Sunday, April 5, 2009

Do You Believe in Metamorphosis?


The next time someone asks you whether you believe in evolution, you might ask them that question in reply. I know now that the phrase “ontogeny recapitulates phylogeny,” which I learned in college biology, has been largely discredited. Still, what is metamorphosis if not evolution accelerated?

What alchemy is this that wrought frog from fish, and butterfly from worm? What kind of miracle results in such a drastic transformation over an easily observable span of time? Even the most basic understanding of metamorphosis does not lessen its magic. I am regretting that I did not take an insect physiology course while I was in college, but we no doubt know collectively more now than we did in the early 1980s.
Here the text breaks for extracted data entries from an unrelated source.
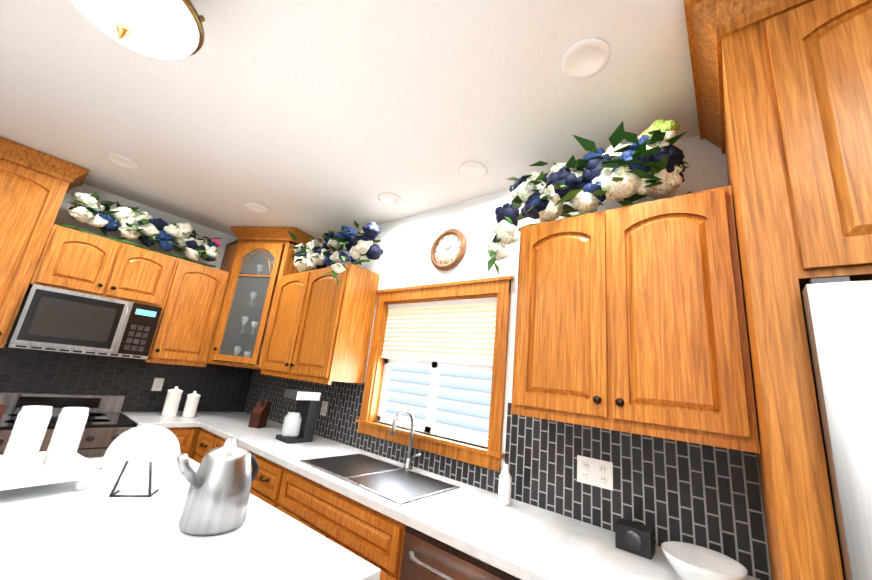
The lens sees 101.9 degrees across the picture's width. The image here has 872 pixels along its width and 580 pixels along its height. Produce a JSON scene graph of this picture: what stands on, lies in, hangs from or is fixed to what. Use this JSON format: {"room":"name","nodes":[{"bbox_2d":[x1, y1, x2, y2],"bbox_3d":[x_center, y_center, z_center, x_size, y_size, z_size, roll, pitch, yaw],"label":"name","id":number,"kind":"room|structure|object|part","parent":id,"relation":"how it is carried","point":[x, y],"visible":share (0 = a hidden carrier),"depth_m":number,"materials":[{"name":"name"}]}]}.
{"room":"kitchen","nodes":[
{"label":"kitchen","id":0,"kind":"room"},
{"bbox_2d":[5,183,252,411],"bbox_3d":[-4.052,0.081,1.671,0.120,2.770,6.320,-5,-18,39],"label":"wall","id":1,"kind":"structure","parent":0,"point":[63,216],"depth_m":3.22,"materials":[{"name":"paint"}]},
{"bbox_2d":[0,137,229,366],"bbox_3d":[-2.774,-0.185,2.855,0.386,1.399,1.908,-5,-18,39],"label":"upper cabinet","id":2,"kind":"object","parent":1,"relation":"attached to","point":[36,247],"visible":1,"depth_m":2.71,"materials":[{"name":"brown wood"}]},
{"bbox_2d":[7,284,161,359],"bbox_3d":[-2.735,0.280,2.805,0.437,0.440,0.756,-5,-18,39],"label":"microwave","id":3,"kind":"object","parent":2,"relation":"attached to","point":[55,319],"visible":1,"depth_m":2.65,"materials":[{"name":"grey metal"}]},
{"bbox_2d":[59,192,222,267],"bbox_3d":[-2.505,-0.505,3.129,0.438,0.344,1.130,-5,-18,39],"label":"flower garland","id":4,"kind":"object","parent":2,"relation":"on","point":[130,223],"visible":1,"depth_m":3.02,"materials":[{"name":"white plant"}]},
{"bbox_2d":[0,0,699,240],"bbox_3d":[-1.535,-1.477,0.167,6.140,0.030,6.440,-5,-18,39],"label":"ceiling","id":5,"kind":"structure","parent":0,"point":[316,119],"depth_m":1.75,"materials":[{"name":"paint"}]},
{"bbox_2d":[106,153,137,168],"bbox_3d":[-2.254,-0.930,2.543,0.199,0.014,0.175,-5,-18,39],"label":"recessed light","id":6,"kind":"object","parent":5,"relation":"in","point":[122,161],"depth_m":2.55,"materials":[{"name":"white plastic"}]},
{"bbox_2d":[71,0,204,59],"bbox_3d":[-0.967,-0.958,1.147,0.393,0.372,0.386,-5,-18,39],"label":"semi-flush ceiling light","id":7,"kind":"object","parent":5,"relation":"hanging from","point":[168,29],"visible":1,"depth_m":1.12,"materials":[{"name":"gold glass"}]},
{"bbox_2d":[246,203,267,212],"bbox_3d":[-1.558,-0.719,3.080,0.197,0.014,0.174,-5,-18,39],"label":"recessed light","id":8,"kind":"object","parent":5,"relation":"in","point":[258,208],"depth_m":3.09,"materials":[{"name":"white plastic"}]},
{"bbox_2d":[378,193,401,205],"bbox_3d":[-0.347,-0.691,2.668,0.187,0.014,0.184,-5,-18,39],"label":"recessed light","id":9,"kind":"object","parent":5,"relation":"in","point":[391,199],"depth_m":2.68,"materials":[{"name":"white plastic"}]},
{"bbox_2d":[458,162,487,179],"bbox_3d":[0.229,-0.746,2.203,0.178,0.014,0.184,-5,-18,39],"label":"recessed light","id":10,"kind":"object","parent":5,"relation":"in","point":[469,170],"depth_m":2.21,"materials":[{"name":"white plastic"}]},
{"bbox_2d":[560,38,610,79],"bbox_3d":[0.587,-0.912,1.394,0.179,0.014,0.184,-5,-18,39],"label":"recessed light","id":11,"kind":"object","parent":5,"relation":"in","point":[585,58],"depth_m":1.39,"materials":[{"name":"white plastic"}]},
{"bbox_2d":[322,135,771,579],"bbox_3d":[0.288,0.678,2.163,6.140,2.770,0.120,-5,-18,39],"label":"wall","id":12,"kind":"structure","parent":0,"point":[405,245],"depth_m":2.45,"materials":[{"name":"paint"}]},
{"bbox_2d":[207,227,321,369],"bbox_3d":[-1.799,0.087,3.586,0.941,1.364,0.706,-5,-18,39],"label":"upper cabinet","id":13,"kind":"object","parent":12,"relation":"attached to","point":[257,263],"visible":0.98,"depth_m":3.53,"materials":[{"name":"brown wood"}]},
{"bbox_2d":[0,344,769,579],"bbox_3d":[-1.197,0.630,1.698,4.186,0.472,2.438,-5,-18,39],"label":"tile backsplash","id":14,"kind":"structure","parent":12,"relation":"attached to","point":[707,496],"depth_m":1.77,"materials":[{"name":"tile"}]},
{"bbox_2d":[151,378,164,390],"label":"outlet","id":15,"kind":"object","parent":14,"relation":"attached to","point":[158,382],"depth_m":3.28,"materials":[{"name":"white plastic"}]},
{"bbox_2d":[320,401,327,415],"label":"outlet","id":16,"kind":"object","parent":14,"relation":"attached to","point":[324,404],"depth_m":2.98,"materials":[{"name":"white plastic"}]},
{"bbox_2d":[577,455,612,490],"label":"outlet","id":17,"kind":"object","parent":14,"relation":"attached to","point":[595,472],"depth_m":1.63,"materials":[{"name":"white plastic"}]},
{"bbox_2d":[355,275,513,470],"bbox_3d":[-0.031,0.506,2.459,1.236,1.102,0.163,-5,-18,39],"label":"window","id":18,"kind":"structure","parent":12,"relation":"in","point":[491,455],"depth_m":2.37,"materials":[{"name":"brown wood"}]},
{"bbox_2d":[381,297,496,365],"bbox_3d":[-0.004,0.292,2.518,1.008,0.426,0.048,-5,-18,39],"label":"window blind","id":19,"kind":"object","parent":18,"relation":"attached to","point":[462,331],"visible":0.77,"depth_m":2.45,"materials":[{"name":"white fabric"}]},
{"bbox_2d":[430,228,466,270],"bbox_3d":[0.081,-0.296,2.565,0.320,0.320,0.034,-5,-18,39],"label":"wall clock","id":20,"kind":"object","parent":12,"relation":"attached to","point":[448,249],"visible":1,"depth_m":2.56,"materials":[{"name":"brown wood"}]},
{"bbox_2d":[260,185,759,453],"bbox_3d":[-0.155,0.215,2.348,3.326,0.930,0.366,-5,-18,39],"label":"upper cabinet","id":21,"kind":"object","parent":12,"relation":"attached to","point":[630,319],"visible":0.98,"depth_m":1.44,"materials":[{"name":"brown wood"}]},
{"bbox_2d":[287,220,382,288],"bbox_3d":[-0.930,-0.224,3.005,1.157,0.614,0.567,-5,-18,39],"label":"flower garland","id":22,"kind":"object","parent":21,"relation":"on","point":[347,244],"visible":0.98,"depth_m":2.87,"materials":[{"name":"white plant"}]},
{"bbox_2d":[487,119,691,274],"bbox_3d":[0.689,-0.382,1.681,0.865,0.720,0.524,-5,-18,39],"label":"flower garland","id":23,"kind":"object","parent":21,"relation":"on","point":[649,161],"visible":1,"depth_m":1.65,"materials":[{"name":"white plant"}]},
{"bbox_3d":[-1.832,1.256,-0.524,6.140,0.100,6.440,-5,-18,39],"label":"floor","id":24,"kind":"structure","parent":0,"visible":0},
{"bbox_2d":[0,403,5,419],"bbox_3d":[-1.749,0.970,0.993,0.500,1.210,0.434,-5,-18,39],"label":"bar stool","id":25,"kind":"object","parent":24,"relation":"on","point":[2,406],"visible":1,"depth_m":1.40,"materials":[{"name":"brown wood"}]},
{"bbox_2d":[0,392,136,458],"bbox_3d":[-2.733,1.308,2.449,0.719,1.060,0.752,-5,-18,39],"label":"range","id":26,"kind":"object","parent":24,"relation":"on","point":[108,423],"visible":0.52,"depth_m":2.58,"materials":[{"name":"grey metal"}]},
{"bbox_2d":[167,427,202,458],"bbox_3d":[-2.641,1.452,2.622,0.660,0.885,2.448,-5,-18,39],"label":"base cabinet","id":27,"kind":"object","parent":24,"relation":"on","point":[187,437],"depth_m":2.92,"materials":[{"name":"brown wood"}]},
{"bbox_2d":[0,405,380,579],"bbox_3d":[-1.031,0.940,0.699,1.353,1.274,1.171,-5,-18,39],"label":"kitchen island","id":28,"kind":"object","parent":24,"relation":"on","point":[92,530],"depth_m":0.90,"materials":[{"name":"white stone"}]},
{"bbox_3d":[-1.292,0.449,1.004,0.364,0.232,0.517,-5,-18,39],"label":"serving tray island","id":29,"kind":"part","parent":28,"relation":"part of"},
{"bbox_2d":[102,424,180,496],"bbox_3d":[-0.927,0.532,1.114,0.124,0.208,0.172,-5,-18,39],"label":"plate","id":30,"kind":"object","parent":28,"relation":"on","point":[139,459],"visible":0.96,"depth_m":1.11,"materials":[{"name":"white ceramic"}]},
{"bbox_3d":[-0.600,0.523,0.973,0.159,0.220,0.253,-5,-18,39],"label":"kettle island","id":31,"kind":"part","parent":28,"relation":"part of","materials":[{"name":"silver metal"}]},
{"bbox_2d":[193,429,406,579],"bbox_3d":[-0.472,1.526,1.977,3.550,0.885,0.660,-5,-18,39],"label":"base cabinet","id":32,"kind":"object","parent":24,"relation":"on","point":[370,535],"depth_m":1.77,"materials":[{"name":"brown wood"}]},
{"bbox_2d":[120,412,760,579],"bbox_3d":[-1.229,0.875,1.626,4.186,0.040,2.456,-5,-18,39],"label":"countertop","id":33,"kind":"structure","parent":32,"relation":"on","point":[520,540],"depth_m":1.51,"materials":[{"name":"stone"}]},
{"bbox_2d":[161,386,200,416],"bbox_3d":[-2.269,0.997,3.163,0.148,0.252,0.249,-5,-18,39],"label":"canisters","id":34,"kind":"object","parent":33,"relation":"on","point":[172,402],"depth_m":3.12,"materials":[{"name":"white ceramic"}]},
{"bbox_2d":[248,390,270,427],"bbox_3d":[-1.520,1.031,3.072,0.132,0.300,0.140,-5,-18,39],"label":"knife block","id":35,"kind":"object","parent":33,"relation":"on","point":[259,415],"depth_m":3.04,"materials":[{"name":"brown wood"}]},
{"bbox_2d":[275,389,320,443],"bbox_3d":[-1.053,0.958,2.705,0.180,0.360,0.205,-5,-18,39],"label":"coffee maker","id":36,"kind":"object","parent":33,"relation":"on","point":[299,423],"depth_m":2.66,"materials":[{"name":"black plastic"}]},
{"bbox_2d":[300,409,459,503],"bbox_3d":[-0.303,0.883,2.078,0.840,0.357,0.523,-5,-18,39],"label":"sink","id":37,"kind":"object","parent":33,"relation":"in","point":[397,484],"visible":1,"depth_m":1.97,"materials":[{"name":"silver metal"}]},
{"bbox_2d":[498,459,511,504],"bbox_3d":[0.345,0.955,1.770,0.062,0.204,0.072,-5,-18,39],"label":"bottle","id":38,"kind":"object","parent":33,"relation":"on","point":[504,488],"depth_m":1.74,"materials":[{"name":"white plastic"}]},
{"bbox_2d":[615,518,654,559],"bbox_3d":[0.774,0.963,1.376,0.120,0.085,0.092,-5,-18,39],"label":"speaker","id":39,"kind":"object","parent":33,"relation":"on","point":[636,538],"depth_m":1.35,"materials":[{"name":"black plastic"}]},
{"bbox_2d":[661,541,747,579],"bbox_3d":[0.849,0.903,1.125,0.224,0.095,0.224,-5,-18,39],"label":"bowl","id":40,"kind":"object","parent":33,"relation":"on","point":[688,561],"depth_m":1.16,"materials":[{"name":"white ceramic"}]},
{"bbox_2d":[399,526,520,579],"bbox_3d":[0.230,1.452,1.371,0.618,0.878,0.633,-5,-18,39],"label":"dishwasher","id":41,"kind":"object","parent":24,"relation":"on","point":[425,557],"visible":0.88,"depth_m":1.34,"materials":[{"name":"silver metal"}]},
{"bbox_2d":[684,0,871,579],"bbox_3d":[1.384,0.432,0.706,1.250,2.764,0.766,-5,-18,39],"label":"cabinet","id":42,"kind":"object","parent":24,"relation":"on","point":[783,92],"visible":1,"depth_m":0.91,"materials":[{"name":"brown wood"}]},
{"bbox_2d":[802,276,871,579],"bbox_3d":[1.313,0.891,0.568,0.890,1.797,0.799,-5,-18,39],"label":"refrigerator","id":43,"kind":"object","parent":24,"relation":"on","point":[837,312],"visible":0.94,"depth_m":0.74,"materials":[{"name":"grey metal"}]},
{"label":"outside","id":44,"kind":"structure","parent":0,"visible":0},
{"bbox_2d":[384,359,491,438],"bbox_3d":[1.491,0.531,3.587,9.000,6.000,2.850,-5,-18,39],"label":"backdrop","id":45,"kind":"structure","parent":44,"point":[463,401],"depth_m":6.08,"materials":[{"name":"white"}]}
]}
At an informal gathering of local entomologists a few years ago, a graduate student made a presentation on metamorphosis that revealed to me some startling facts. Chief among them was the (obvious, in retrospect) idea that a butterfly starts to take shape well before the pupal stage. Inside the caterpillar, adult body parts begin their genesis as nodes called “imaginal discs.” How enchanting and appropriate is that term? Imaginal discs. The caterpillar cannot possibly imagine itself as a butterfly in the cognitive sense, but the idea that at a cellular level it most certainly does is truly fascinating. That the timing of each stage of development is regulated by “juvenile hormones” and other biochemicals is no less astonishing. The power of molecular-level chemistry is mind-boggling.
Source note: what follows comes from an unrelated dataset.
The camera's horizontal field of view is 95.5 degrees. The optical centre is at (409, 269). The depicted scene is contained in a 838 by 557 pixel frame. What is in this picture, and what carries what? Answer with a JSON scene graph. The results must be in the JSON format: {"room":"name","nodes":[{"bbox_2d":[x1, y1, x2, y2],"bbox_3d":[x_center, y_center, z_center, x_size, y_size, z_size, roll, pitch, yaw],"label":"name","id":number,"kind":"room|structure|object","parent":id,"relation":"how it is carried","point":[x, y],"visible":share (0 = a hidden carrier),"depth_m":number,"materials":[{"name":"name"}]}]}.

Given the complex, yet rapid process of metamorphosis, is it really a stretch to think that speciation through evolution cannot take place over an even longer span of time? It certainly seems plausible to me. The bottom line, however, is that we can no longer afford to waste time debating the merits of evolution versus creation theory. Extinction is most definitely not a theory, and unless we direct our collective scientific and theological efforts toward species salvation, it won’t matter how they came to be in the first place.